Two Faces of Overfitting: The Dark Side of Machine Learning’s High Accuracy

Introduction

Overfitting is a pervasive problem in machine learning, often leading to overly optimistic estimates of performance on unseen test examples. In this article, we will explore two common cases of overfitting: including information from a test set in training and overusing a validation set.

Overfitting: A Primary Problem in Machine Learning

Imagine a classroom where the teacher announces a test, but instead of giving away the questions, they allow students to draw random questions until they find one they like. This is an analogy for overfitting the validation set, a common mistake in machine learning.

We will also discuss the more insidious form of overfitting: including information from a test set in training.

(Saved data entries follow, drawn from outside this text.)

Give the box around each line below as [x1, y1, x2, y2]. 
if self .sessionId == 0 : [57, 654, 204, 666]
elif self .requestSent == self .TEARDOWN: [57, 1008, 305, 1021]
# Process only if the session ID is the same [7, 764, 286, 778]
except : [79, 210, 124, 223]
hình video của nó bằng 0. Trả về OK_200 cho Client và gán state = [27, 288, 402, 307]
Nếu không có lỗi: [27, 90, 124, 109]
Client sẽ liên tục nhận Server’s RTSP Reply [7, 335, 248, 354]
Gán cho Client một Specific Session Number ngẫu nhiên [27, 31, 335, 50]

This can occur when a model is trained on a dataset that includes information from the test set, leading to biased estimates of performance.

Overfitting Validation Set

When you try various settings and compare them using the same validation set, you may find a configuration with a good score. However, this is not a reliable way to evaluate your model’s performance, as it can lead to overfitting.

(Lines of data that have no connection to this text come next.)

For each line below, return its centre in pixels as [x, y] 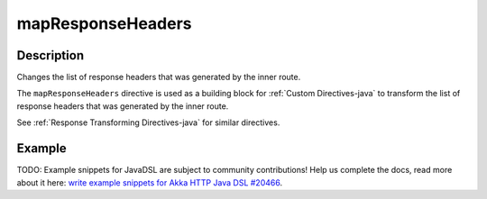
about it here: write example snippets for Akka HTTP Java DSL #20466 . [150, 182]
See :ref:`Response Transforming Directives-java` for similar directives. [148, 122]
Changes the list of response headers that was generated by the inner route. [159, 77]
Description [51, 55]

There is a paper on this topic: “Generalization in Adaptive Data Analysis and Holdout Reuse” by Andrew Gelman. This paper discusses the problem of overfitting the validation set and provides a solution.

Examples of Overfitting

In finance, overfitting can occur when backtesting a model using historical time series data. This can lead to biased estimates of performance and poor results in the future.

In statistics, overfitting is known as p-value hacking. This occurs when a scientist tries various experiments until they find one with statistical significance, as measured by the p-value.

R package emo

Overfitting can also occur in TV sports commentary, where pundits have access to various statistic trivia. If you watch sports, you have likely heard commentators make claims that are based on small sample sizes or biased data.


Sports journalists must have p-hacking tools that put scientists to shame. Source: @talyarkoni

Finally, some plots. It is plain to see that the relation between these two cannot be a coincidence:

If you live in Maine, USA, and you want your marriage to last, be very wary of margarine:


Source: Spurious correlations

Overfit Automatically

Things get worse when you automate trying different configurations, as in hyperparameter tuning. Especially with a random or grid search. The “intelligent” variants, for example Bayesian methods, zero in on regions of search space which seem to be consistently good. This reduces the problem.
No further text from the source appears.